> **Records shown**
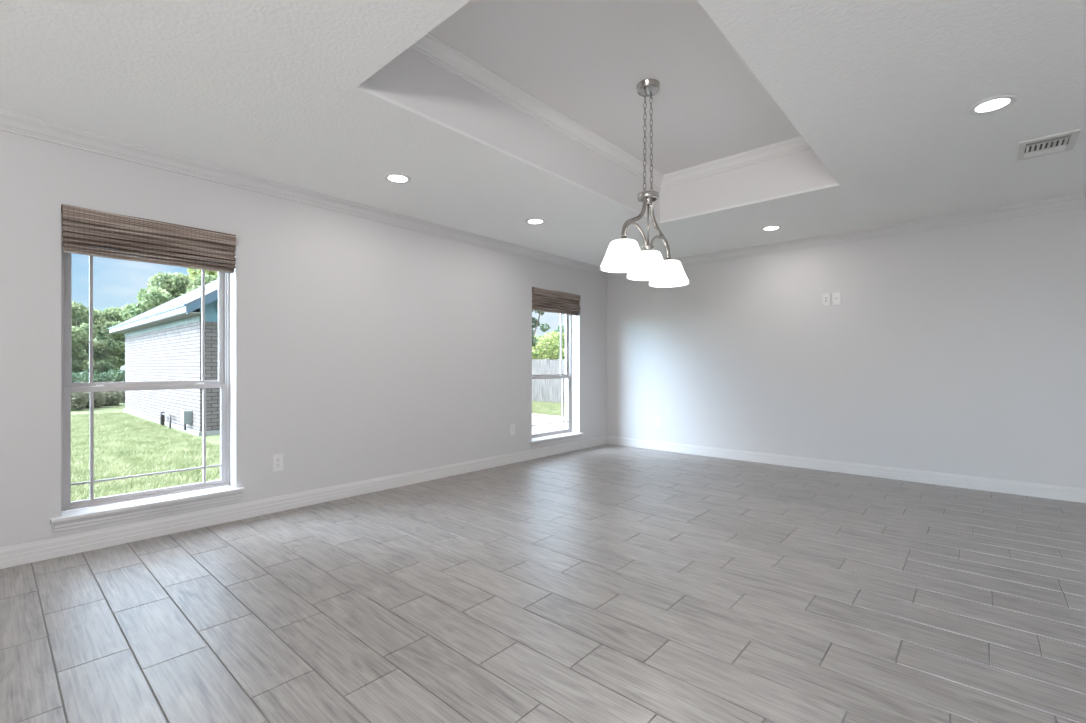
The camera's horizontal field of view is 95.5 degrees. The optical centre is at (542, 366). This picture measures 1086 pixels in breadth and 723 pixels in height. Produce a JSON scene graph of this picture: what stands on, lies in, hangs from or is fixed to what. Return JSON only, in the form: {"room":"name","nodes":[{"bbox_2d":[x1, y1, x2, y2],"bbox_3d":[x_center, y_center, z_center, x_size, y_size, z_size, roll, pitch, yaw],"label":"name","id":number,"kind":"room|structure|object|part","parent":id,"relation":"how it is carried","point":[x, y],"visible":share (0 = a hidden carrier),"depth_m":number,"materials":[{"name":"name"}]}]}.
{"room":"empty living room","nodes":[
{"label":"empty living room","id":0,"kind":"room"},
{"bbox_2d":[0,130,606,547],"bbox_3d":[-2.175,-0.290,3.672,0.240,3.450,9.488,0,0,42],"label":"wall","id":1,"kind":"structure","parent":0,"point":[361,349],"depth_m":3.89,"materials":[{"name":"grey paint"}]},
{"bbox_2d":[50,213,244,532],"bbox_3d":[-2.531,0.006,3.215,0.249,1.874,0.978,0,0,42],"label":"window","id":2,"kind":"structure","parent":1,"relation":"in","point":[77,518],"depth_m":3.14,"materials":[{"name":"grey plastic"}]},
{"bbox_3d":[-2.608,-0.385,3.283,0.025,1.040,0.836,0,0,42],"label":"sash","id":3,"kind":"part","parent":2,"relation":"part of","materials":[{"name":"grey plastic"}]},
{"bbox_3d":[-2.587,0.482,3.264,0.025,0.718,0.852,0,0,42],"label":"sash","id":4,"kind":"part","parent":2,"relation":"part of","materials":[{"name":"grey plastic"}]},
{"bbox_2d":[61,204,235,272],"bbox_3d":[-2.478,-0.795,3.166,0.083,0.270,0.878,0,0,42],"label":"woven shade","id":5,"kind":"object","parent":2,"relation":"attached to","point":[85,230],"visible":1,"depth_m":3.10,"materials":[{"name":"brown"}]},
{"bbox_2d":[272,454,282,471],"bbox_3d":[-1.986,0.719,3.697,0.010,0.125,0.078,0,0,42],"label":"wall outlet","id":6,"kind":"object","parent":1,"relation":"attached to","point":[277,459],"visible":1,"depth_m":3.69,"materials":[{"name":"white plastic"}]},
{"bbox_2d":[0,436,606,568],"bbox_3d":[-2.079,1.029,3.588,0.016,0.112,9.008,0,0,42],"label":"baseboard","id":7,"kind":"structure","parent":1,"relation":"attached to","point":[35,551],"depth_m":3.49,"materials":[{"name":"white paint"}]},
{"bbox_2d":[0,109,607,275],"bbox_3d":[-2.056,-1.316,3.567,0.078,0.088,9.008,0,0,42],"label":"trim","id":8,"kind":"structure","parent":1,"relation":"attached to","point":[11,122],"depth_m":3.46,"materials":[{"name":"white paint"}]},
{"bbox_2d":[510,424,514,434],"bbox_3d":[-0.342,0.707,5.549,0.010,0.125,0.078,0,0,42],"label":"wall outlet","id":9,"kind":"object","parent":1,"relation":"attached to","point":[512,426],"visible":1,"depth_m":5.54,"materials":[{"name":"white plastic"}]},
{"bbox_2d":[529,314,583,447],"bbox_3d":[0.113,0.008,6.194,0.249,1.894,1.007,0,0,42],"label":"window","id":10,"kind":"structure","parent":1,"relation":"in","point":[545,438],"depth_m":6.47,"materials":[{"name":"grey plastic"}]},
{"bbox_3d":[0.036,-0.389,6.263,0.025,1.048,0.865,0,0,42],"label":"sash","id":11,"kind":"part","parent":10,"relation":"part of","materials":[{"name":"grey plastic"}]},
{"bbox_3d":[0.057,0.488,6.244,0.025,0.730,0.881,0,0,42],"label":"sash","id":12,"kind":"part","parent":10,"relation":"part of","materials":[{"name":"grey plastic"}]},
{"bbox_3d":[0.048,-0.034,6.252,0.075,1.810,0.917,0,0,42],"label":"frame","id":13,"kind":"part","parent":10,"relation":"part of","materials":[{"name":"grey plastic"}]},
{"bbox_2d":[532,287,580,315],"bbox_3d":[0.166,-0.803,6.146,0.083,0.270,0.907,0,0,42],"label":"woven shade","id":14,"kind":"object","parent":1,"relation":"attached to","point":[543,300],"visible":1,"depth_m":6.09,"materials":[{"name":"brown"}]},
{"bbox_2d":[0,444,1085,722],"bbox_3d":[0.272,1.145,1.502,6.300,0.120,9.008,0,0,42],"label":"floor","id":15,"kind":"structure","parent":0,"point":[606,583],"depth_m":2.25,"materials":[{"name":"grey tile"}]},
{"bbox_2d":[0,0,1085,265],"bbox_3d":[0.272,-1.583,1.502,6.300,0.447,9.008,0,0,42],"label":"ceiling","id":16,"kind":"structure","parent":0,"point":[328,97],"depth_m":2.72,"materials":[{"name":"white paint"}]},
{"bbox_2d":[384,173,410,183],"bbox_3d":[-1.048,-1.357,3.556,0.188,0.006,0.188,0,0,42],"label":"recessed light","id":17,"kind":"object","parent":16,"relation":"in","point":[398,178],"visible":1,"depth_m":3.55,"materials":[{"name":"white plastic"}]},
{"bbox_2d":[525,218,544,224],"bbox_3d":[-0.071,-1.357,4.609,0.188,0.006,0.188,0,0,42],"label":"recessed light","id":18,"kind":"object","parent":16,"relation":"in","point":[535,221],"visible":1,"depth_m":4.60,"materials":[{"name":"white plastic"}]},
{"bbox_2d":[408,33,663,187],"bbox_3d":[0.131,-1.733,3.512,0.078,0.088,3.044,0,0,42],"label":"trim","id":19,"kind":"structure","parent":16,"relation":"attached to","point":[429,46],"depth_m":3.21,"materials":[{"name":"white paint"}]},
{"bbox_2d":[360,0,837,220],"bbox_3d":[0.657,-1.593,3.045,1.545,0.427,3.104,0,0,42],"label":"tray","id":20,"kind":"object","parent":16,"relation":"on","point":[586,60],"depth_m":3.08,"materials":[{"name":"white paint"}]},
{"bbox_2d":[600,79,688,286],"bbox_3d":[0.664,-1.171,3.114,0.271,1.212,0.945,0,0,36],"label":"pendant chandelier","id":21,"kind":"object","parent":16,"relation":"hanging from","point":[623,255],"visible":1,"depth_m":3.05,"materials":[{"name":"white glass"}]},
{"bbox_3d":[0.464,-0.646,2.842,0.268,0.150,0.268,0,0,36],"label":"lamp shade","id":22,"kind":"part","parent":21,"relation":"part of","materials":[{"name":"white glass"}]},
{"bbox_3d":[0.552,-0.902,2.962,0.023,0.330,0.321,0,0,36],"label":"arm","id":23,"kind":"part","parent":21,"relation":"part of","materials":[{"name":"silver metal"}]},
{"bbox_3d":[0.559,-0.806,2.971,0.020,0.122,0.313,0,0,36],"label":"arm","id":24,"kind":"part","parent":21,"relation":"part of","materials":[{"name":"silver metal"}]},
{"bbox_3d":[0.635,-1.414,3.075,0.022,0.625,0.022,0,0,-7],"label":"chain","id":25,"kind":"part","parent":21,"relation":"part of","materials":[{"name":"silver metal"}]},
{"bbox_2d":[642,244,653,250],"bbox_3d":[0.664,-0.744,3.114,0.076,0.062,0.076,0,0,36],"label":"socket","id":26,"kind":"object","parent":21,"relation":"attached to","point":[646,246],"depth_m":3.09,"materials":[{"name":"silver metal"}]},
{"bbox_3d":[0.664,-0.900,3.114,0.011,0.260,0.011,0,0,36],"label":"rod","id":27,"kind":"part","parent":21,"relation":"part of","materials":[{"name":"silver metal"}]},
{"bbox_3d":[0.664,-0.646,3.114,0.268,0.150,0.268,0,0,36],"label":"lamp shade","id":28,"kind":"part","parent":21,"relation":"part of","materials":[{"name":"white glass"}]},
{"bbox_3d":[0.693,-1.414,3.154,0.022,0.625,0.022,0,0,-7],"label":"chain","id":29,"kind":"part","parent":21,"relation":"part of","materials":[{"name":"silver metal"}]},
{"bbox_3d":[0.776,-0.902,3.266,0.023,0.330,0.321,0,0,36],"label":"arm","id":30,"kind":"part","parent":21,"relation":"part of","materials":[{"name":"silver metal"}]},
{"bbox_3d":[0.769,-0.806,3.257,0.020,0.122,0.313,0,0,36],"label":"arm","id":31,"kind":"part","parent":21,"relation":"part of","materials":[{"name":"silver metal"}]},
{"bbox_3d":[0.863,-0.646,3.386,0.268,0.150,0.268,0,0,36],"label":"lamp shade","id":32,"kind":"part","parent":21,"relation":"part of","materials":[{"name":"white glass"}]},
{"bbox_2d":[660,136,811,188],"bbox_3d":[1.641,-1.733,4.155,1.485,0.088,0.078,0,0,42],"label":"trim","id":33,"kind":"structure","parent":16,"relation":"attached to","point":[797,144],"depth_m":4.15,"materials":[{"name":"white paint"}]},
{"bbox_2d":[761,225,781,230],"bbox_3d":[2.239,-1.357,4.832,0.188,0.006,0.188,0,0,42],"label":"recessed light","id":34,"kind":"object","parent":16,"relation":"in","point":[772,227],"visible":1,"depth_m":4.83,"materials":[{"name":"white plastic"}]},
{"bbox_2d":[968,95,1016,114],"bbox_3d":[2.331,-1.357,2.558,0.188,0.006,0.188,0,0,42],"label":"recessed light","id":35,"kind":"object","parent":16,"relation":"in","point":[996,103],"visible":1,"depth_m":2.55,"materials":[{"name":"white plastic"}]},
{"bbox_2d":[1016,129,1080,160],"bbox_3d":[3.090,-1.353,3.027,0.256,0.013,0.350,0,0,42],"label":"ceiling vent","id":36,"kind":"object","parent":16,"relation":"in","point":[1055,143],"visible":1,"depth_m":3.01,"materials":[{"name":"silver metal"}]},
{"bbox_2d":[607,207,1085,488],"bbox_3d":[3.430,-0.290,4.882,6.540,3.450,0.240,0,0,42],"label":"wall","id":37,"kind":"structure","parent":0,"point":[961,349],"depth_m":4.85,"materials":[{"name":"grey paint"}]},
{"bbox_2d":[656,416,660,425],"bbox_3d":[1.502,0.708,6.425,0.074,0.122,0.010,0,0,42],"label":"wall outlet","id":38,"kind":"object","parent":37,"relation":"attached to","point":[658,418],"visible":1,"depth_m":6.42,"materials":[{"name":"white plastic"}]},
{"bbox_2d":[822,293,829,305],"bbox_3d":[2.951,-0.699,5.139,0.078,0.125,0.009,0,0,42],"label":"wall jack plate","id":39,"kind":"object","parent":37,"relation":"attached to","point":[825,297],"visible":1,"depth_m":5.14,"materials":[{"name":"white plastic"}]},
{"bbox_2d":[833,292,840,304],"bbox_3d":[3.021,-0.702,5.072,0.074,0.125,0.018,0,0,42],"label":"wall jack plate","id":40,"kind":"object","parent":37,"relation":"attached to","point":[836,296],"visible":1,"depth_m":5.07,"materials":[{"name":"white plastic"}]},
{"bbox_2d":[607,436,1085,502],"bbox_3d":[3.255,1.029,4.865,6.300,0.112,0.016,0,0,42],"label":"baseboard","id":41,"kind":"structure","parent":37,"relation":"attached to","point":[1064,493],"depth_m":4.82,"materials":[{"name":"white paint"}]},
{"bbox_2d":[607,194,1085,276],"bbox_3d":[3.235,-1.316,4.842,6.300,0.088,0.078,0,0,42],"label":"trim","id":42,"kind":"structure","parent":37,"relation":"attached to","point":[1076,201],"depth_m":4.68,"materials":[{"name":"white paint"}]},
{"label":"outside","id":43,"kind":"structure","parent":0,"visible":0},
{"bbox_2d":[71,401,564,500],"bbox_3d":[-7.956,1.525,27.111,100.000,0.200,110.000,0,0,42],"label":"ground","id":44,"kind":"structure","parent":43,"point":[120,408],"depth_m":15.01,"materials":[{"name":"green plant"}]},
{"bbox_2d":[72,374,79,382],"bbox_3d":[-19.643,0.840,20.010,1.554,1.341,1.515,0,0,-16],"label":"shrub","id":45,"kind":"object","parent":44,"relation":"on","point":[74,379],"visible":0.06,"depth_m":20.16,"materials":[{"name":"green plant"}]},
{"bbox_2d":[71,392,87,410],"bbox_3d":[-15.459,1.026,15.996,1.089,0.931,0.978,0,0,42],"label":"shrub","id":46,"kind":"object","parent":44,"relation":"on","point":[79,400],"visible":0.31,"depth_m":15.91,"materials":[{"name":"green plant"}]},
{"bbox_2d":[72,370,110,381],"bbox_3d":[-19.843,0.820,21.503,1.738,1.393,1.548,0,0,42],"label":"shrub","id":47,"kind":"object","parent":44,"relation":"on","point":[83,376],"visible":0.29,"depth_m":21.36,"materials":[{"name":"green plant"}]},
{"bbox_2d":[84,391,105,407],"bbox_3d":[-15.751,1.058,17.009,1.077,0.842,0.986,0,0,42],"label":"shrub","id":48,"kind":"object","parent":44,"relation":"on","point":[99,397],"visible":0.33,"depth_m":16.92,"materials":[{"name":"green plant"}]},
{"bbox_2d":[72,301,124,375],"bbox_3d":[-23.617,-0.876,24.845,4.326,4.826,3.514,0,0,-21],"label":"tree","id":49,"kind":"object","parent":44,"relation":"on","point":[105,352],"visible":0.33,"depth_m":25.25,"materials":[{"name":"green plant"}]},
{"bbox_2d":[76,306,129,374],"bbox_3d":[-29.168,-1.289,32.937,5.343,5.650,5.486,0,0,42],"label":"tree","id":50,"kind":"object","parent":44,"relation":"on","point":[108,314],"visible":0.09,"depth_m":32.30,"materials":[{"name":"green plant"}]},
{"bbox_2d":[102,391,123,405],"bbox_3d":[-15.995,1.069,18.012,1.039,0.851,0.991,0,0,42],"label":"shrub","id":51,"kind":"object","parent":44,"relation":"on","point":[113,398],"visible":0.45,"depth_m":17.89,"materials":[{"name":"green plant"}]},
{"bbox_2d":[101,369,124,381],"bbox_3d":[-19.521,0.799,22.611,1.618,1.406,1.582,0,0,-22],"label":"shrub","id":52,"kind":"object","parent":44,"relation":"on","point":[121,377],"visible":0.26,"depth_m":22.25,"materials":[{"name":"green plant"}]},
{"bbox_2d":[120,391,124,402],"bbox_3d":[-16.660,1.066,19.591,1.216,0.867,1.127,0,0,42],"label":"shrub","id":53,"kind":"object","parent":44,"relation":"on","point":[122,392],"visible":0.07,"depth_m":19.32,"materials":[{"name":"green plant"}]},
{"bbox_2d":[108,279,219,435],"bbox_3d":[-8.486,-0.838,14.851,9.120,4.626,5.845,0,0,42],"label":"house","id":54,"kind":"structure","parent":44,"relation":"on","point":[163,342],"depth_m":11.39,"materials":[{"name":"paint"}]},
{"bbox_2d":[160,412,170,428],"bbox_3d":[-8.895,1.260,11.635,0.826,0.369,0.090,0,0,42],"label":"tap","id":55,"kind":"object","parent":54,"relation":"on","point":[168,414],"depth_m":11.84,"materials":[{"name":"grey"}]},
{"bbox_2d":[118,272,217,320],"bbox_3d":[-16.505,-1.495,22.877,4.355,6.060,4.600,0,0,42],"label":"tree","id":56,"kind":"object","parent":44,"relation":"on","point":[155,295],"visible":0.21,"depth_m":22.39,"materials":[{"name":"green plant"}]},
{"bbox_2d":[183,268,217,280],"bbox_3d":[-20.577,-2.389,31.112,5.240,7.842,4.970,0,0,42],"label":"tree","id":57,"kind":"object","parent":44,"relation":"on","point":[192,274],"visible":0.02,"depth_m":29.18,"materials":[{"name":"green plant"}]},
{"bbox_2d":[532,309,550,345],"bbox_3d":[-0.931,-1.417,22.825,2.343,5.903,2.346,0,0,42],"label":"tree","id":58,"kind":"object","parent":44,"relation":"on","point":[534,320],"visible":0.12,"depth_m":22.72,"materials":[{"name":"green plant"}]},
{"bbox_2d":[532,414,564,433],"bbox_3d":[-0.378,1.410,11.130,6.950,0.030,5.350,0,0,42],"label":"concrete patio","id":59,"kind":"structure","parent":44,"relation":"on","point":[536,418],"depth_m":12.11,"materials":[{"name":"white concrete"}]},
{"bbox_2d":[532,359,564,402],"bbox_3d":[0.204,0.605,19.711,10.130,1.840,0.160,0,0,42],"label":"wooden fence","id":60,"kind":"object","parent":44,"relation":"on","point":[546,390],"visible":0.2,"depth_m":19.62,"materials":[{"name":"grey wood"}]},
{"bbox_3d":[-0.766,0.541,20.479,2.514,1.707,0.020,0,0,42],"label":"picket panel","id":61,"kind":"part","parent":60,"relation":"part of","materials":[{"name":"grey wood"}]},
{"bbox_3d":[1.119,0.540,18.806,2.514,1.710,0.020,0,0,42],"label":"picket panel","id":62,"kind":"part","parent":60,"relation":"part of","materials":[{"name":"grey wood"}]},
{"bbox_2d":[532,333,564,359],"bbox_3d":[-0.661,-0.287,28.929,3.764,3.657,4.580,0,0,42],"label":"tree","id":63,"kind":"object","parent":44,"relation":"on","point":[546,350],"visible":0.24,"depth_m":28.18,"materials":[{"name":"green plant"}]},
{"bbox_2d":[532,400,564,415],"bbox_3d":[0.245,1.385,16.771,8.207,0.080,3.984,0,0,42],"label":"grass","id":64,"kind":"structure","parent":44,"relation":"on","point":[544,408],"depth_m":16.36,"materials":[{"name":"green plant"}]},
{"bbox_2d":[537,331,564,358],"bbox_3d":[1.104,-0.542,36.072,3.884,4.163,4.915,0,0,31],"label":"tree","id":65,"kind":"object","parent":44,"relation":"on","point":[552,332],"visible":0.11,"depth_m":35.01,"materials":[{"name":"green plant"}]},
{"bbox_2d":[554,325,564,358],"bbox_3d":[1.550,-0.831,38.137,2.898,4.735,3.071,0,0,27],"label":"tree","id":66,"kind":"object","parent":44,"relation":"on","point":[558,328],"visible":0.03,"depth_m":37.19,"materials":[{"name":"green plant"}]}
]}

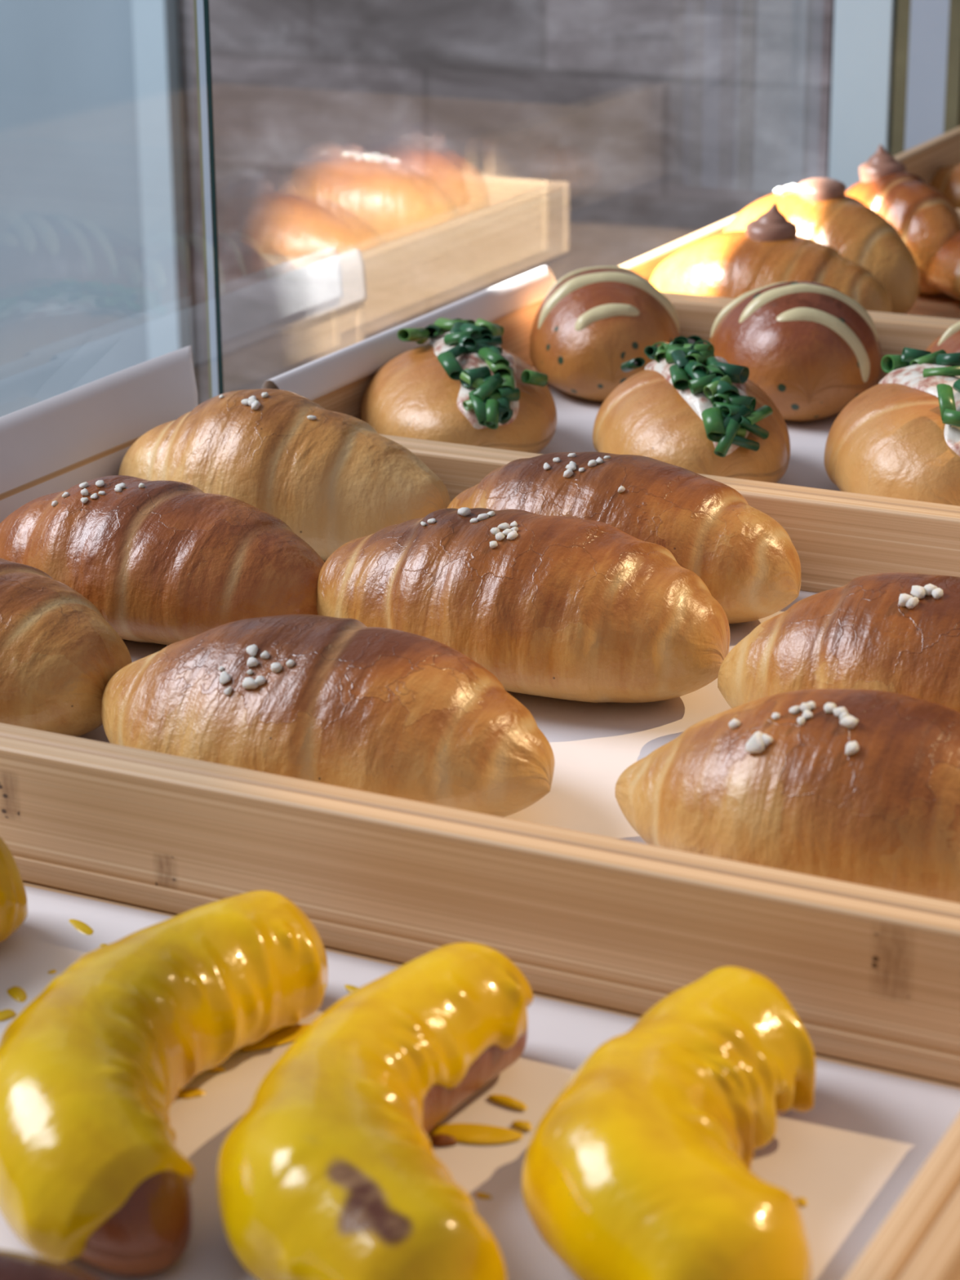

> **Exercise goal**
Pick each line holding "from" out of the entries above and return it.

> **Exercise result**
The camera's horizontal field of view is 95.5 degrees. The optical centre is at (542, 366). This picture measures 1086 pixels in breadth and 723 pixels in height. Produce a JSON scene graph of this picture: what stands on, lies in, hangs from or is fixed to what. Return JSON only, in the form: {"room":"name","nodes":[{"bbox_2d":[x1, y1, x2, y2],"bbox_3d":[x_center, y_center, z_center, x_size, y_size, z_size, roll, pitch, yaw],"label":"name","id":number,"kind":"room|structure|object|part","parent":id,"relation":"how it is carried","point":[x, y],"visible":share (0 = a hidden carrier),"depth_m":number,"materials":[{"name":"name"}]}]}.
{"bbox_2d":[600,79,688,286],"bbox_3d":[0.664,-1.171,3.114,0.271,1.212,0.945,0,0,36],"label":"pendant chandelier","id":21,"kind":"object","parent":16,"relation":"hanging from","point":[623,255],"visible":1,"depth_m":3.05,"materials":[{"name":"white glass"}]},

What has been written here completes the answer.